Task data Start Marker
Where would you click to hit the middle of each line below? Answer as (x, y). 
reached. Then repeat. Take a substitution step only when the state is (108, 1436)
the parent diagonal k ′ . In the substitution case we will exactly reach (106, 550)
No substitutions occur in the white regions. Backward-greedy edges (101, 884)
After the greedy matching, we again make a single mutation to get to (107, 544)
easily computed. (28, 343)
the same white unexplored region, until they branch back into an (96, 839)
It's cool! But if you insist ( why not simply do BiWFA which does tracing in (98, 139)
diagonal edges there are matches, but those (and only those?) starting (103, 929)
Task data End Marker
Task data Start Marker
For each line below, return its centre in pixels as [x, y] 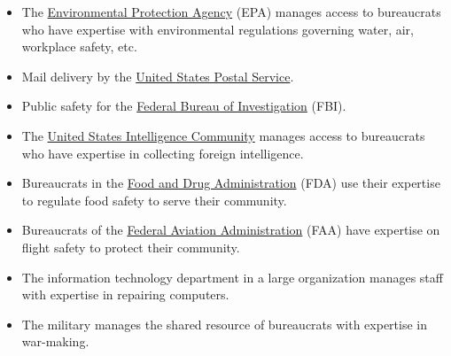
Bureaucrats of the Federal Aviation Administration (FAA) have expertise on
Task data End Marker
Task data Start Marker
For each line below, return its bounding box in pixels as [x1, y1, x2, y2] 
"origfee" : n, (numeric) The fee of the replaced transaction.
Task data End Marker
Work request — Only the lines from the one containing "Where would you" through the one containing "diagonal edges there" are to be retyped, both boundary lines included, with no other material.

Task response —
Where would you click to hit the middle of each line below? Answer as (x, y). 
reached. Then repeat. Take a substitution step only when the state is (108, 1436)
the parent diagonal k ′ . In the substitution case we will exactly reach (106, 550)
No substitutions occur in the white regions. Backward-greedy edges (101, 884)
After the greedy matching, we again make a single mutation to get to (107, 544)
easily computed. (28, 343)
the same white unexplored region, until they branch back into an (96, 839)
It's cool! But if you insist ( why not simply do BiWFA which does tracing in (98, 139)
diagonal edges there are matches, but those (and only those?) starting (103, 929)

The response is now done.